> **Work to be completed**:
The lines to repeat run from the one containing "множества работ, которые" through the last line of the records below; repeat them exactly and give nothing more.

Records from a collection:
--- START ---

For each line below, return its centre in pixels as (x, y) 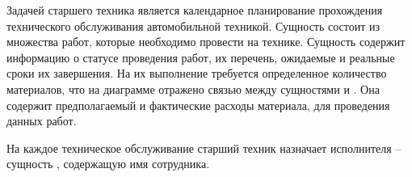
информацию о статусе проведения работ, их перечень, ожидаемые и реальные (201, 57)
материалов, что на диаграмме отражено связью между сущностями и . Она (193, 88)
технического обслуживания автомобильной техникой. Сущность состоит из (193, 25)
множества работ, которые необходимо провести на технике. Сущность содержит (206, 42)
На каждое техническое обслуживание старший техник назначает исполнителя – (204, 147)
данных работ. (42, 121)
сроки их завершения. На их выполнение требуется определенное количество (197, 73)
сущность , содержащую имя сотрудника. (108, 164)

--- END ---

> **Task output**:
множества работ, которые необходимо провести на технике. Сущность содержит (206, 42)
На каждое техническое обслуживание старший техник назначает исполнителя – (204, 147)
данных работ. (42, 121)
сроки их завершения. На их выполнение требуется определенное количество (197, 73)
сущность , содержащую имя сотрудника. (108, 164)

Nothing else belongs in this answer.